DATA EXTRACTS: Begin

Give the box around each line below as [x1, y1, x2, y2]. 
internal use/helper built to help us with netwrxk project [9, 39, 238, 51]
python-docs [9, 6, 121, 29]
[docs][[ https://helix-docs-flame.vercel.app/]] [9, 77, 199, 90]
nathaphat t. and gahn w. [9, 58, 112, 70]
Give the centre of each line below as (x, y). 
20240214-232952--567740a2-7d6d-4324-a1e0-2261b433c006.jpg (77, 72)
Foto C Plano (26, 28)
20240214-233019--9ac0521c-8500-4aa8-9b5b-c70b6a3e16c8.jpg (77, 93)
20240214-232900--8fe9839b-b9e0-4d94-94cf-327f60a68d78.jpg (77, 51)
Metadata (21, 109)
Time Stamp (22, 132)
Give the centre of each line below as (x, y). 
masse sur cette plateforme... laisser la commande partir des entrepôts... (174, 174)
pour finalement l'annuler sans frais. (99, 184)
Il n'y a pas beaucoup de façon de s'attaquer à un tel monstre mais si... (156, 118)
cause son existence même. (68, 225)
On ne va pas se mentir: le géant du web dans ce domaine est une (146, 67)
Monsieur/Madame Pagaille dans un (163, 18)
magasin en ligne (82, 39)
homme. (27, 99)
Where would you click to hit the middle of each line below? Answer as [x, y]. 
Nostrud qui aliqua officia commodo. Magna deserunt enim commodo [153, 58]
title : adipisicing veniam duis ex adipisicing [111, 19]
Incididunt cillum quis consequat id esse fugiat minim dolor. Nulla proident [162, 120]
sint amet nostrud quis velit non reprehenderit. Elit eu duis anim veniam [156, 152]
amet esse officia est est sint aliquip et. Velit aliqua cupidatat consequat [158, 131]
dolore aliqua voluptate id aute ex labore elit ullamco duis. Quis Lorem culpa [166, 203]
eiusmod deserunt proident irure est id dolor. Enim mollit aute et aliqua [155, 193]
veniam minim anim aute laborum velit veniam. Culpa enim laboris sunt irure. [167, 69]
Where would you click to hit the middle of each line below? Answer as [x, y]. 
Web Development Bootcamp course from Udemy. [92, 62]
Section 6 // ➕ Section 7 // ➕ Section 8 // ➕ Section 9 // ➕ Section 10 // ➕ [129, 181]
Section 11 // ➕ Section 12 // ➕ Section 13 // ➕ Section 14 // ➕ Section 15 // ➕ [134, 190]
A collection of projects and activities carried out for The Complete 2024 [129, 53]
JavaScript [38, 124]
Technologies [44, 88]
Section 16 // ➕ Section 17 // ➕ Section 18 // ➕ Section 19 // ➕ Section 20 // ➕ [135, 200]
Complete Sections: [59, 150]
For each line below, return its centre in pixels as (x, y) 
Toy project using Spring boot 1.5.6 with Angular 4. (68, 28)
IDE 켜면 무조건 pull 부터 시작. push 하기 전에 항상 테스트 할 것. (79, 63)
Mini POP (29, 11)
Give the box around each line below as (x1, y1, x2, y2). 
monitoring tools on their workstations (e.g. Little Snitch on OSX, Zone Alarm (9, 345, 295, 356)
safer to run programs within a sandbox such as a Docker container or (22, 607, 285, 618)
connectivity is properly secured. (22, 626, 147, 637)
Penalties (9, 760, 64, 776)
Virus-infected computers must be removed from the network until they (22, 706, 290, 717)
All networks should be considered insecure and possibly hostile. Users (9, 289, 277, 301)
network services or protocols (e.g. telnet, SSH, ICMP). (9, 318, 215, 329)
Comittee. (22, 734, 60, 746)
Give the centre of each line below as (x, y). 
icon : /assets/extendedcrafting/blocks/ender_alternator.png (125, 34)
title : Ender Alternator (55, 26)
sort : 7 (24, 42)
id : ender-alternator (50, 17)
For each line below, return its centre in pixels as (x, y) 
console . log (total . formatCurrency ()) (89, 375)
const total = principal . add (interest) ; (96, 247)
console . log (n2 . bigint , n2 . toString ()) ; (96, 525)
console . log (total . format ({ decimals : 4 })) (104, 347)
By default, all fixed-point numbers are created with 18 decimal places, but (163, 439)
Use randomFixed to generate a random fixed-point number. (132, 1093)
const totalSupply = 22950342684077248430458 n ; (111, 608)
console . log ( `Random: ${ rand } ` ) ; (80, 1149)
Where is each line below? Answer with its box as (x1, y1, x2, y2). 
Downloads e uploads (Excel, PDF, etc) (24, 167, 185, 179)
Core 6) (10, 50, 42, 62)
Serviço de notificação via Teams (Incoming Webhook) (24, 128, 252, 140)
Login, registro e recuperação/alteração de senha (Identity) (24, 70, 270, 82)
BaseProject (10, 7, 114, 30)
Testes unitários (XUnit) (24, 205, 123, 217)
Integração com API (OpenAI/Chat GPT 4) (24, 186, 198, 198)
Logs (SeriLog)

DATA EXTRACTS: End

**YOUR INSTRUCTIONS:**
Across the data, count every line where the string "deserunt" turns up, then write only that count.

**ANSWER SPACE:**
2